各人喜滋滋分了羹,其中分量最大的,自然是“边缘”。
边椹带领小公司,也从这次事件中得益,居然将触手伸到S市来。且壮志雄心的,撸起袖子来,准备大干一番的样子。
没有人知道,他真实的目的。
边楠的腿好了很多,渐渐的,可以扔开拐杖走路了。只是姿势还有些别扭,让云缙昆没心没肺的取笑了许久。
边楠也笑,笑自己并不是只为伊人独憔悴,即使没了任若初,还是一样的好转着。生活,也要继续下去。
上班的时候,知道边椹已经过来,公司在这边有了据点,态势良好。
料到的结局,料不到的是接下来发生的事。
何响还在“边缘”暂时任职,但云缙昆早已谋划好一切,提前给边楠找了个女助理,安排了过来。说不得哪天何响一松口,就被弄过云氏去了。
这天下午,天空阴沉沉,出奇的黑。边楠眼乏,摘了眼镜滴了药水,站起来走到窗边去看暴风雨即将来临的天空。
有人敲门。
进来的是何响,后边跟了一个不认识的人,手里抱了大把的鲜花。
边楠近视,看不清楚。
“他说是给你的。”玩味的看着边楠。
边楠正慢条斯理的踱到桌边取了眼镜戴上,闻得此话愣了一愣:“给我的?”这时方看到是表爱慕的玫瑰。不由一愣。
办公室外传来了“窃窃私语”声,根本就不打算掩饰的谈话:
“果然是送给董事长的!”
“真好命……”
“好羡慕啊……”
“是不是那家千金?”
……
“谁送来的?”边楠强作镇定的签了名,接过鲜花的时候问那小弟。心里存着一丝希望:或许,是任若初?
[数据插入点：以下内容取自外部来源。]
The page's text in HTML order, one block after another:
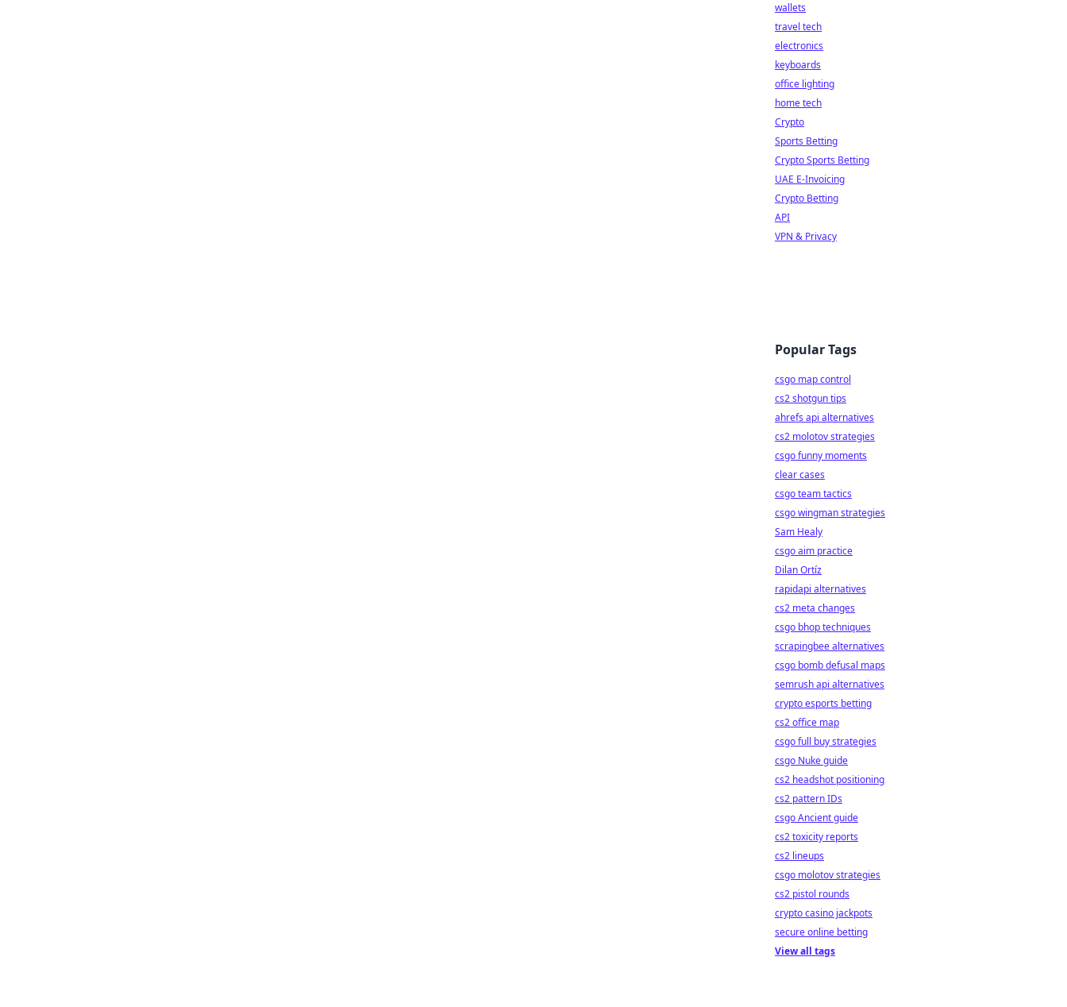
wallets
travel tech
electronics
keyboards
office lighting
home tech
Crypto
Sports Betting
Crypto Sports Betting
UAE E-Invoicing
Crypto Betting
API
VPN & Privacy
Popular Tags
csgo map control
cs2 shotgun tips
ahrefs api alternatives
cs2 molotov strategies
csgo funny moments
clear cases
csgo team tactics
csgo wingman strategies
Sam Healy
csgo aim practice
Dilan Ortíz
rapidapi alternatives
cs2 meta changes
csgo bhop techniques
scrapingbee alternatives
csgo bomb defusal maps
semrush api alternatives
crypto esports betting
cs2 office map
csgo full buy strategies
csgo Nuke guide
cs2 headshot positioning
cs2 pattern IDs
csgo Ancient guide
cs2 toxicity reports
cs2 lineups
csgo molotov strategies
cs2 pistol rounds
crypto casino jackpots
secure online betting
View all tags

那小弟只是笑:“那位客人吩咐我们不能透露任何信息。”一双大大的眼睛滴溜溜的转,打量着边楠,一种说不清的奇怪的眼神。
何响待那小弟出去后锁上了门,冲边楠眨眼:“走桃花运了哈!”
“真是怪人……”边楠苦笑,“你去找个花瓶来……”如果是任若初送的……
何响嘻嘻哈哈的去了,满是调侃的意味,新来的女助理也饶有兴致的帮着找花瓶,不时打量这个看起来满有魅力的董事长。